- _GOAL OF THE EXERCISE_:
Find and copy every line in the records that includes the string "Financing".
Segment Start: INFORMATION
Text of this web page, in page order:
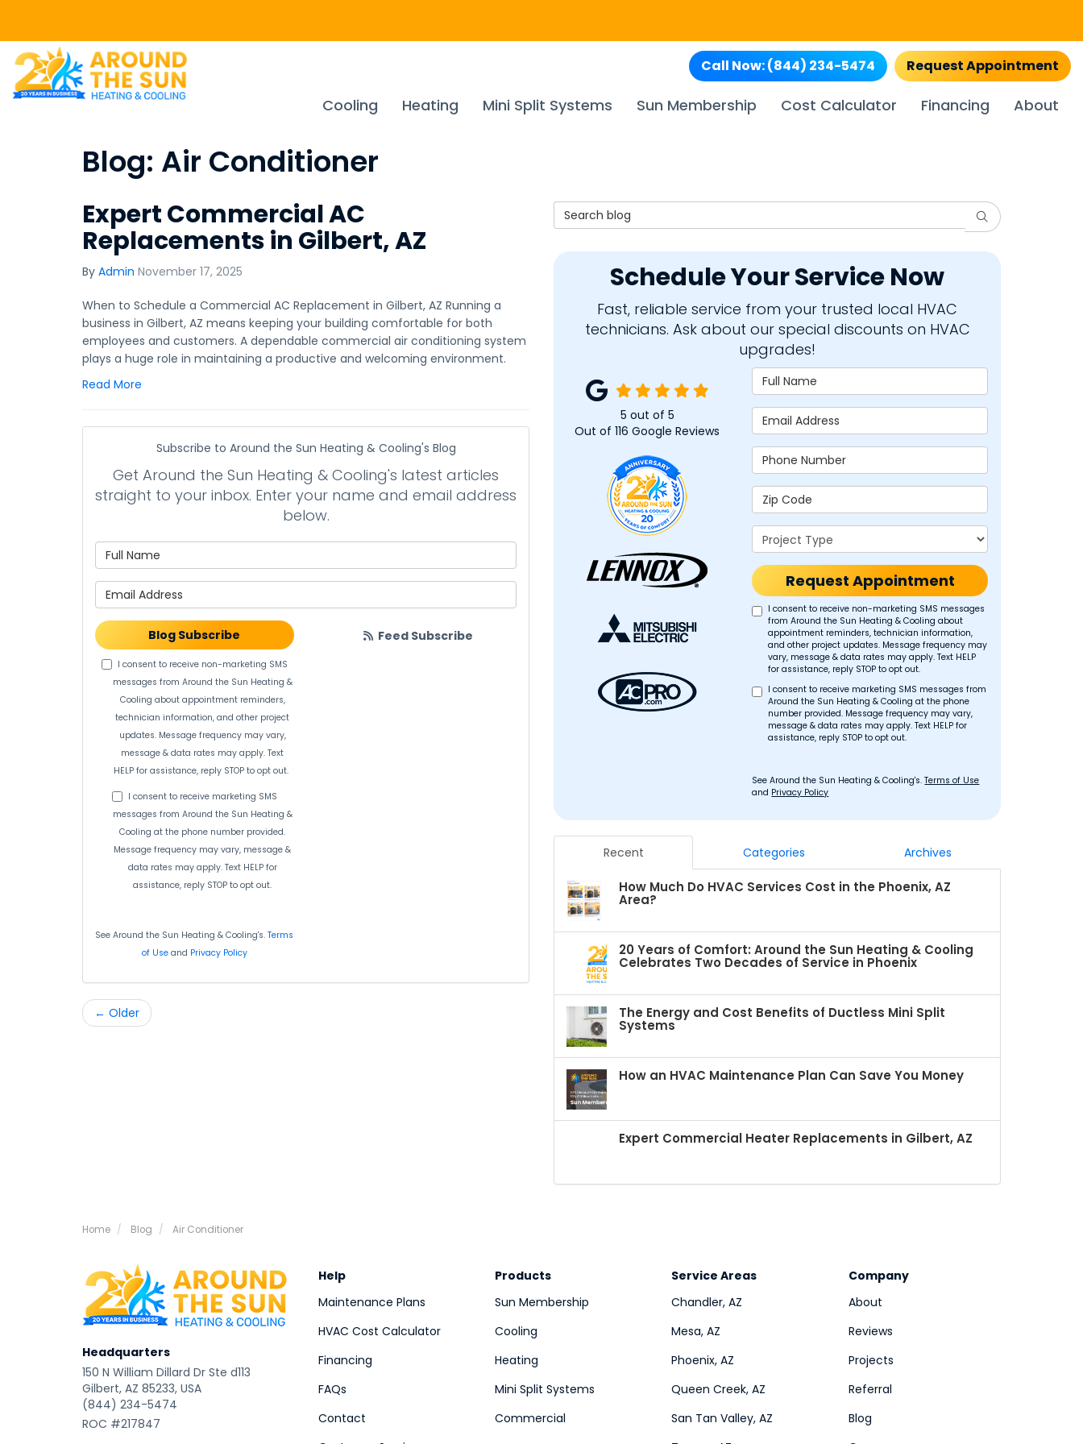
Call Now:(844) 234-5474 Request Appointment
Cooling Heating Mini Split Systems Sun Membership Cost Calculator Financing About
Blog: Air Conditioner
Expert Commercial AC
Replacements in Gilbert, AZ
By Admin November 17, 2025
When to Schedule a Commercial AC Replacement in Gilbert, AZ Running a
business in Gilbert, AZ means keeping your building comfortable for both
employees and customers. A dependable commercial air conditioning system
plays a huge role in maintaining a productive and welcoming environment.
Read More
Subscribe to Around the Sun Heating & Cooling's Blog
Get Around the Sun Heating & Cooling's latest articles
straight to your inbox. Enter your name and email address
below.
Blog Subscribe
I consent to receive non-marketing SMS
messages from Around the Sun Heating &
Cooling about appointment reminders,
technician information, and other project
updates. Message frequency may vary,
message & data rates may apply. Text
HELP for assistance, reply STOP to opt out.
I consent to receive marketing SMS
messages from Around the Sun Heating &
Cooling at the phone number provided.
Message frequency may vary, message &
data rates may apply. Text HELP for
assistance, reply STOP to opt out.
See Around the Sun Heating & Cooling's.Terms
of Useand Privacy Policy
Feed Subscribe
← Older
Search Blog Search
Schedule Your Service Now
Fast, reliable service from your trusted local HVAC
technicians. Ask about our special discounts on HVAC
upgrades!
Full Name
Email Address
Phone Number
Zip Code
Project Type
Request Appointment
I consent to receive non-marketing SMS messages
from Around the Sun Heating & Cooling about
appointment reminders, technician information,
and other project updates. Message frequency may
vary, message & data rates may apply. Text HELP
for assistance, reply STOP to opt out.
I consent to receive marketing SMS messages from
Around the Sun Heating & Cooling at the phone
number provided. Message frequency may vary,
message & data rates may apply. Text HELP for
assistance, reply STOP to opt out.
See Around the Sun Heating & Cooling's.Terms of Use
and Privacy Policy
5 out of 5
Out of116 Google Reviews
Recent Categories Archives
How Much Do HVAC Services Cost in the Phoenix, AZ
Area?
20 Years of Comfort: Around the Sun Heating & Cooling
Celebrates Two Decades of Service in Phoenix
The Energy and Cost Benefits of Ductless Mini Split
Systems
How an HVAC Maintenance Plan Can Save You Money
Expert Commercial Heater Replacements in Gilbert, AZ
Home Blog Air Conditioner
Headquarters
150 N William Dillard Dr Ste d113
Gilbert, AZ 85233, USA
(844) 234-5474
ROC #217847
Help
Maintenance Plans
HVAC Cost Calculator
Financing
FAQs
Contact
Products
Sun Membership
Cooling
Heating
Mini Split Systems
Commercial
Service Areas
Chandler, AZ
Mesa, AZ
Phoenix, AZ
Queen Creek, AZ
San Tan Valley, AZ
Company
About
Reviews
Projects
Referral
Blog
Segment End: INFORMATION
- _EXERCISE ANSWER_:
Cooling Heating Mini Split Systems Sun Membership Cost Calculator Financing About
Financing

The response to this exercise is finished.